Beginning production before Walt's death, Robin Hood began as an adaptation of Reynard the Fox. This idea was scrapped after Disney deemed Reynard a non-suitable hero. After Walt's death, the film was updated to be an adaptation of the Robin Hood stories. The film was released on November 8, 1973 to mixed reviews. While it was a commercial success and was popular with audiences, including a sizable fanbase, the film was criticized for its heavy use of recycled animation from films such as Snow White and the Seven Dwarfs, The Jungle Book and The Aristocats. The recycled animation was justified due to the fact that the company was undergoing a financial slump after Phase One construction of Walt Disney World went over-budget. Despite its mixed critical reception, the film did receive a nomination for an Oscar award at the time.

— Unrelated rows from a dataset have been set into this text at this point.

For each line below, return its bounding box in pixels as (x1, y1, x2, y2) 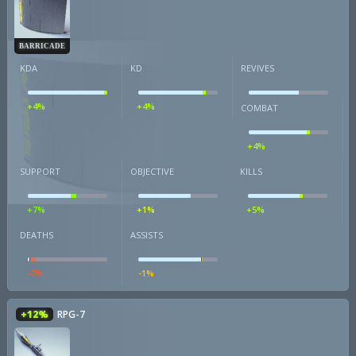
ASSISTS (130, 229, 163, 241)
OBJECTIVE (130, 165, 174, 177)
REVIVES (240, 62, 274, 74)
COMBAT (240, 102, 278, 114)
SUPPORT (20, 165, 60, 177)
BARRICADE (19, 41, 65, 50)
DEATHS (20, 229, 53, 241)

Taking four years to complete, The Rescuers was a great critical and commercial success, even breaking the record for largest financial amount made for an animated film on opening weekend, a record it held until 1986 by Don Bluth's An American Tail. The film was Disney's most successful film at the time, regaining people's faith towards the studio's future. The film was a critical success, making it one of the most popular films of the Dark Age which allowed the film to spawn a sequel, The Rescuers Down Under in 1990. It was also Disney's biggest critical and commercial success until the release of The Great Mouse Detective in 1986.
Although beginning production in 1977, The Fox and the Hound wasn't released until July 10, 1981, due to a delay in production after 17% of Disney's animators left the studio. The film was a financial success, but was met with mixed reviews from fans of the original story and critics, who were disappointed with the story changes. However, the film has managed to earn its own fanbase as time would move on from its original release.
Released on July 26, 1985, The Black Cauldron was both a critical and commercial failure, and considered by many to be the lowest point in Disney history. To add insult to injury, it lost to The Care Bears Movie. Despite this, Lloyd Alexander, the author of the books in which the film was based on, recognized no similarity between the books and film, but has still stated that he actually enjoyed the film.
Released on July 2, 1986, The Great Mouse Detective was met with critical and financial success. Disney gained their confidence back due to the success of this film, allowing them to pursue their concepts for future projects like Aladdin and The Little Mermaid (ironically, producers John Musker and Ron Clements had worked on all of these three films). It should be noted that this film's modest success literally saved the animation studio from going bankrupt, which is why this movie is sometimes considered to be the unofficial start of the Disney Renaissance. Despite not making as much cash as its rival film, Don Bluth's An American Tail, it still garnered more favorable reviews from movie critics, most notably Gene Siskel and Roger Ebert.
Often regarded as the final film of the Dark Age, Oliver & Company was a commercial success, but was met with mixed reviews from various movie critics. Despite that, the film was able to earn a Golden Reel Award for Best Sound Editing and was nominated for a Golden Globe Award. This movie also brought back the musical format to Disney's animated films, which formed the bedrock of the films released in the Disney Renaissance. Oliver & Company is the highest grossing film from Disney's Dark Age.